------ DATA

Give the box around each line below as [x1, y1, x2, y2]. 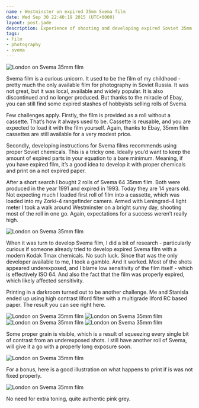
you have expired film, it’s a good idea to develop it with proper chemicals [6, 160, 186, 168]
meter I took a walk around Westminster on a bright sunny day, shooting [6, 204, 182, 211]
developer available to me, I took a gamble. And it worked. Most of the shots [6, 258, 192, 265]
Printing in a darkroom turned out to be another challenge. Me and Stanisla [6, 288, 188, 295]
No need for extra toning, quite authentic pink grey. [6, 395, 131, 402]
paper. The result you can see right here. [6, 301, 105, 308]
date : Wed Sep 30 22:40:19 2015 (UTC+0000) [6, 14, 115, 20]
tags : [6, 31, 20, 37]
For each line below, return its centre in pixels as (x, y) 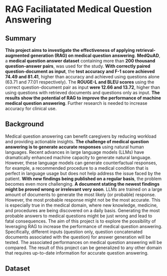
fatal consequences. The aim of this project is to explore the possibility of (81, 221)
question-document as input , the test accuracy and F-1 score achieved (80, 71)
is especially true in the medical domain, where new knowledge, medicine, (82, 205)
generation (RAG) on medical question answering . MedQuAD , (95, 55)
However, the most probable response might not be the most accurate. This (83, 200)
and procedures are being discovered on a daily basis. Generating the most (83, 210)
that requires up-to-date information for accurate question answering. (77, 253)
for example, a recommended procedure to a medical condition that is (77, 168)
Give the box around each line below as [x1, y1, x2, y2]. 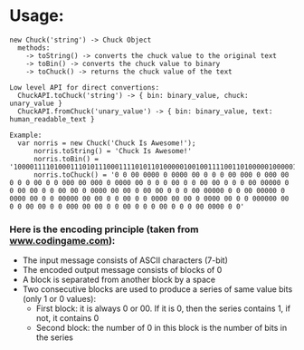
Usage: [9, 5, 65, 26]
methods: [17, 43, 51, 53]
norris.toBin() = [33, 154, 100, 163]
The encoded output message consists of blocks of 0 [22, 265, 223, 276]
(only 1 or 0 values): [22, 294, 97, 305]
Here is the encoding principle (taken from [9, 223, 199, 236]
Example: [9, 131, 43, 140]
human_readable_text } [9, 114, 95, 123]
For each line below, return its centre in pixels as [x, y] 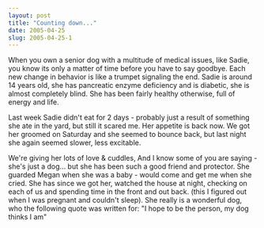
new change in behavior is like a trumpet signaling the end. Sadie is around [130, 77]
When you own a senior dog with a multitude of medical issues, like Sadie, [129, 60]
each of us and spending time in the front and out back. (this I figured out [128, 192]
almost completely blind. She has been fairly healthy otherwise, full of [122, 94]
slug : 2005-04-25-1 [40, 38]
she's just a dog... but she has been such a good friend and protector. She [129, 166]
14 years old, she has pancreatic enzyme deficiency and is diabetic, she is [129, 85]
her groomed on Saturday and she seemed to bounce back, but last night [127, 135]
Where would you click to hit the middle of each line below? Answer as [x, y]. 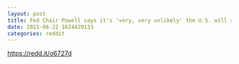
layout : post [27, 14]
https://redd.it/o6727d [40, 53]
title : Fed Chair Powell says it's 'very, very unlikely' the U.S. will [117, 20]
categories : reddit [36, 33]
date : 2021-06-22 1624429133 [51, 27]
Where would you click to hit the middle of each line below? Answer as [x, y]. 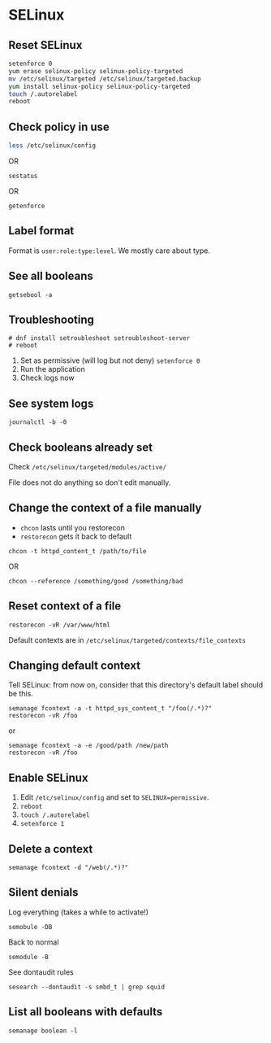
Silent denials [43, 892]
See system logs [51, 403]
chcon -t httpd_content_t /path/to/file [78, 551]
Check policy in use [59, 127]
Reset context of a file [65, 607]
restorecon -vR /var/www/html [60, 625]
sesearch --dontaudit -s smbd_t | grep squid [86, 987]
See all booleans [51, 276]
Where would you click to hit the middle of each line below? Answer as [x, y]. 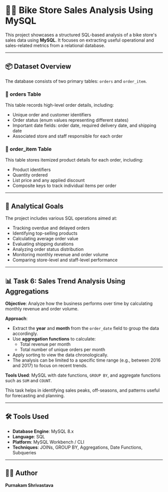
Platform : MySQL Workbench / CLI [48, 442]
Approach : [16, 318]
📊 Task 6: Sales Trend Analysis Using [65, 281]
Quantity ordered [30, 175]
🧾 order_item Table [28, 149]
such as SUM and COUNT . [28, 380]
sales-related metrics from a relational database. [55, 45]
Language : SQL [29, 436]
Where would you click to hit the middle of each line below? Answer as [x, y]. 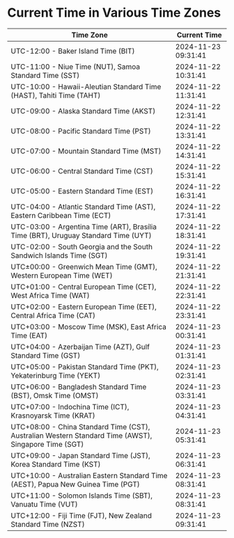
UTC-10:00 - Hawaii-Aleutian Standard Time [86, 86]
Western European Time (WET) [62, 275]
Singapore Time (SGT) [47, 444]
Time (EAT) [29, 335]
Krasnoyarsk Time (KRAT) [53, 416]
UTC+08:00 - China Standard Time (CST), [80, 427]
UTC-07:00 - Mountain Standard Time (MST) [86, 151]
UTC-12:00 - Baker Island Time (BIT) [73, 51]
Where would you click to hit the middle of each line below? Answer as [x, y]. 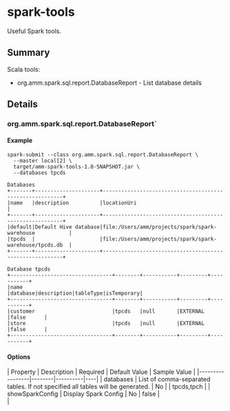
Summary [29, 53]
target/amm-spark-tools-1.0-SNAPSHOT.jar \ [76, 167]
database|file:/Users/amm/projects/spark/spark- [146, 227]
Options [19, 357]
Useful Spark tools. [34, 31]
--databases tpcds [40, 173]
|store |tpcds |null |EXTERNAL [106, 324]
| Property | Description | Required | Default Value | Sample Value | [102, 372]
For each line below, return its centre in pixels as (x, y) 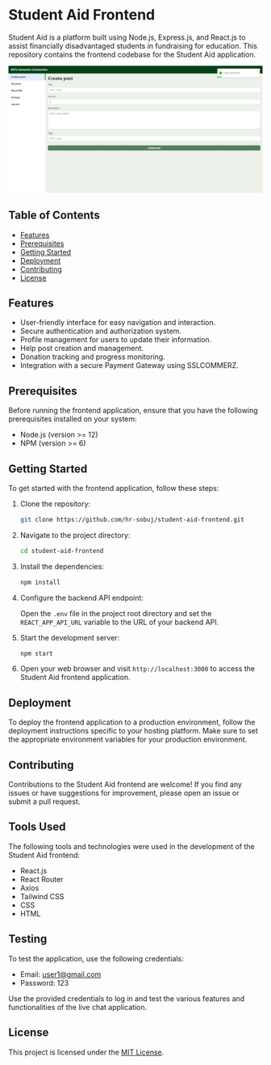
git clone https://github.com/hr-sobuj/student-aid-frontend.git (132, 519)
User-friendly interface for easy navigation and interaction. (118, 323)
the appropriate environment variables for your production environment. (128, 740)
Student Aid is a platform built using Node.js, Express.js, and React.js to (127, 37)
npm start (37, 653)
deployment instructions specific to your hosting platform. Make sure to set (133, 731)
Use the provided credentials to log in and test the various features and (127, 998)
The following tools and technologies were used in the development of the (132, 846)
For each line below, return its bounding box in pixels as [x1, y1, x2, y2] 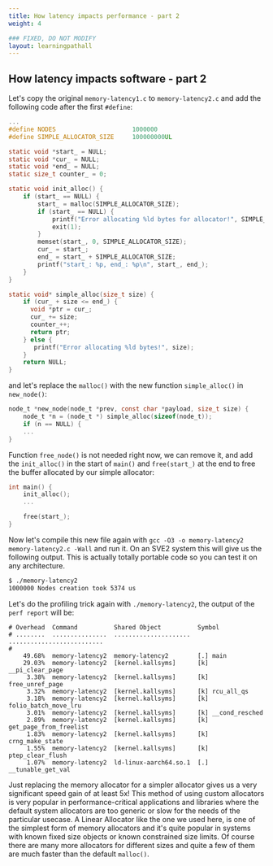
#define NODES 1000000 [8, 125, 158, 133]
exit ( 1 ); [51, 223, 82, 231]
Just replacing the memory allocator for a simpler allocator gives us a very [8, 780, 258, 790]
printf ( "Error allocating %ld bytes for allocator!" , [51, 215, 238, 224]
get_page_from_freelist [8, 723, 89, 731]
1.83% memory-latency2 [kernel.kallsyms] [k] [26, 729, 209, 738]
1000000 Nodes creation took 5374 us [8, 584, 136, 592]
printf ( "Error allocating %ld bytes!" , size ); [33, 343, 195, 351]
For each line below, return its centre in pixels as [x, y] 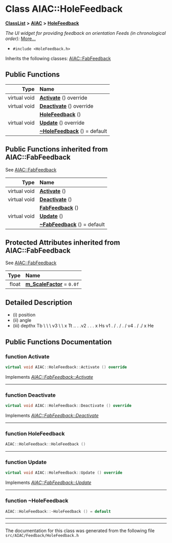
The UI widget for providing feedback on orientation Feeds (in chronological [86, 33]
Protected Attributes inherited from [63, 243]
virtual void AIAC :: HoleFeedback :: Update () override [64, 473]
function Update [26, 462]
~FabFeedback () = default [72, 224]
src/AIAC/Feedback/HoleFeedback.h [42, 536]
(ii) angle [22, 320]
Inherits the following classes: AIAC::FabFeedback [58, 58]

------------

• ACTIVITY:
Find "#define NODES 1000000 [8, 125, 158, 133]" in the entries above and copy that whole line exactly, then each line after it through the line that contains "1000000 Nodes creation".

• RESULT FOR THIS EXERCISE:
#define NODES 1000000 [8, 125, 158, 133]
exit ( 1 ); [51, 223, 82, 231]
Just replacing the memory allocator for a simpler allocator gives us a very [8, 780, 258, 790]
printf ( "Error allocating %ld bytes for allocator!" , [51, 215, 238, 224]
get_page_from_freelist [8, 723, 89, 731]
1.83% memory-latency2 [kernel.kallsyms] [k] [26, 729, 209, 738]
1000000 Nodes creation took 5374 us [8, 584, 136, 592]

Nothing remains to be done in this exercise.